One of Life’s Great Joys

July 5th, 2017

Visiting the library with young children is one of life’s great joys, because nothing compares to the experience of picking a book up, holding it, looking at it, seeing the colors, smelling it, and, if you’re really small, chewing the edge of it. One of the glories of books is how many of your senses you use to experience them, including smell and the delight of discovering books by serendipity. You simply don’t have that with ebooks. I have hundreds of titles on my Kindle, but I am very unlikely to go browsing on my Kindle for something to read. That’s the magic of libraries, that possibility of discovering something you didn’t even know you were looking for.

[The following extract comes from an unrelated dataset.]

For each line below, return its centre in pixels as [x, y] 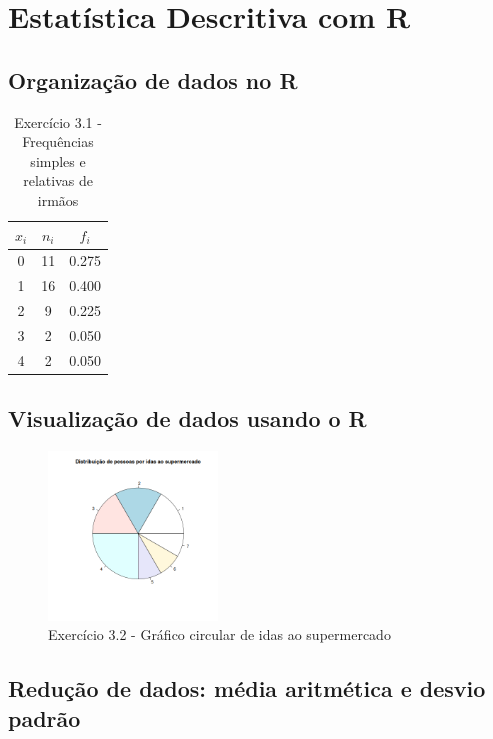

— Neil Gaiman, quoted in This Is What a Librarian Looks Like, by Kyle Cassidy, p. 15

Joy as Activism

July 5th, 2017

Joy doesn’t betray but sustains activism. And when you face a politics that aspires to make you fearful, alienated, and isolated, joy is a fine initial act of insurrection.

— Rebecca Solnit, Hope in the Dark, p. 24

Job’s Depression

July 5th, 2017

It is important to realize that nowhere in this book are we given reason to believe that Job’s depression, in and of itself, is ever viewed by the Lord as being his own “fault.” On the contrary, in view of the clear mandate for unlimited harassment (short of death) given to Satan in the Prologue, we are constrained to see Job’s psychic trauma as part and parcel with his other trials, just one more of the Devil’s assaults upon his faith. In fact the message that begins to unfold in Chapter 3 is that depression in a believer, far from being unforgivable, is one of the things that the Lord is most ready and eager to forgive. It may even be something that does not call for forgiveness at all, and far from being a sign of loss of faith it may actually demonstrate the presence of the sort of genuine and deeply searching faith that God always honors.

— Mike Mason, The Gospel According to Job, p. 59-60

Women’s Stories Matter.

July 4th, 2017

Women’s stories matter, the stories we write, the stories we read – the big-deal winners of literary prizes, and Harlequin romances, and documentaries, and soap operas, and PBS investigations, and Lifetime movies of the week. Women’s stories matter. They tell us who we are, they give us places to explore our problems, to try on identities and imagine happy endings. They entertain us, they divert us, they comfort us when we’re lonely or alone. Women’s stories matter. And women matter, too.